--- What this task involves ---
Gather every line in the records below that contains the word "wieder".

--- Information provided ---
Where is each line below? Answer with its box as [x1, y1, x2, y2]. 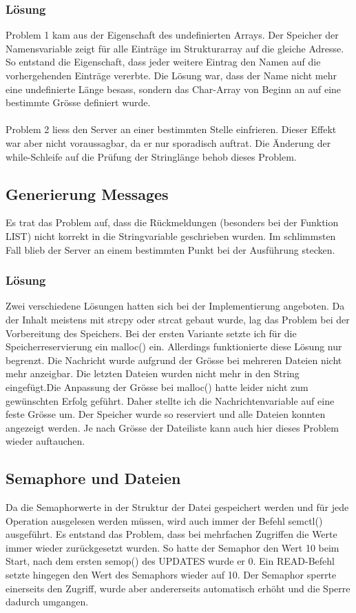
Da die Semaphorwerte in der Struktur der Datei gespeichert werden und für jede [6, 500, 349, 514]
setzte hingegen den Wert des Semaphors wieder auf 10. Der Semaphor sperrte [6, 567, 337, 582]
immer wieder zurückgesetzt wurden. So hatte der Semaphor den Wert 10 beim [6, 540, 339, 554]
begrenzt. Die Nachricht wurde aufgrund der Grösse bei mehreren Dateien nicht [6, 352, 342, 367]
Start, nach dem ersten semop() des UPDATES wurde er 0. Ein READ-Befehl [6, 554, 335, 568]
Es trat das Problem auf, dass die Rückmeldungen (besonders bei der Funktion [6, 215, 339, 230]
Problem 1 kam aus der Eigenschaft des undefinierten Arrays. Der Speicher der [6, 28, 339, 42]
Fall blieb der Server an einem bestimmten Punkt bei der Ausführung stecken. [6, 242, 335, 257]
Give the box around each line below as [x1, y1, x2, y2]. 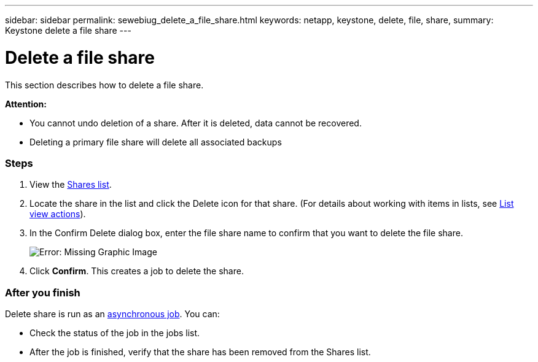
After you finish [5, 286, 80, 299]
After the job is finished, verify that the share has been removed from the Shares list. [29, 347, 371, 357]
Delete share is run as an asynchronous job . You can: [5, 309, 220, 319]
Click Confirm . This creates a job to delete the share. [29, 266, 244, 277]
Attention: [5, 98, 47, 109]
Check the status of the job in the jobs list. [29, 328, 200, 338]
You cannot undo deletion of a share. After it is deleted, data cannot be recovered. [29, 117, 362, 128]
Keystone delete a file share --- [5, 25, 131, 36]

--- Written reply ---
setzte hingegen den Wert des Semaphors wieder auf 10. Der Semaphor sperrte [6, 567, 337, 582]
immer wieder zurückgesetzt wurden. So hatte der Semaphor den Wert 10 beim [6, 540, 339, 554]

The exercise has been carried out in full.